CBR15 Book 63: "We Should All Be Feminists" by Chimamande Ngozi Adichie

Page count: 65 pages
Rating: 4 stars

CBR15 Bingo: Africa

Not going to lie, I originally planned to read Homegoing by Yaa Gyasi, but as we were nearing the end of October and I had this last square to complete on my Cannonball Bingo card, I decided to be strategic and read something rather shorter instead.

Hence this essay, which I'm ashamed to say is the first thing I've actually read by Ms. Adichie. Do I own all three of her novels in e-book form? I do indeed. Should I read them to expand my horizons and learn more about the experiences of people very different from myself? Absolutely. This essay of hers about feminism started out as a Tedx-talk, and while I very much agree that we should all be feminists and that women and non-binary individuals need to achieve equal rights to men, I also live in Norway, which for all that there are still strides to be made for equal pay and the like, we are clearly a lot more progressive than many other places in the world, such as Nigeria, which Ms. Adichie speaks about from experience. 

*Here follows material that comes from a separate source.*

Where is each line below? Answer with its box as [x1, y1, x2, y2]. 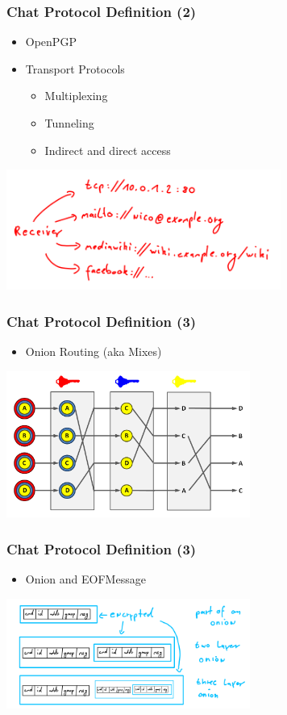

Nevertheless, even in a socialist paradise like Norway, where everyone is entitled to parental leave, and most fathers actually spend several months taking care of their babies, women are still more likely to be in low-paying jobs or have unreliable short-term contracts, and risk being passed over for promotion or employment opportunities because they have kids (or might want kids in the future). Even in my own family, where my husband works from home and does most of the pick-ups and deliveries from kindergarten, and takes our son to the doctor and so forth, we keep having to remind our doctor's office and occasionally kindergarten staff to contact him first. The father is very rarely the stay-at-home parent, and for women to be the primary breadwinners is unusual. So the need for feminism and a continued fight for equality is necessary, not just in Africa or Asia, but also in more progressive countries in the Western world. 

Judging a book by its cover: It's not exactly eye-catching, but it has bright, clear colours and both the author's name and the title of the essay are very visible.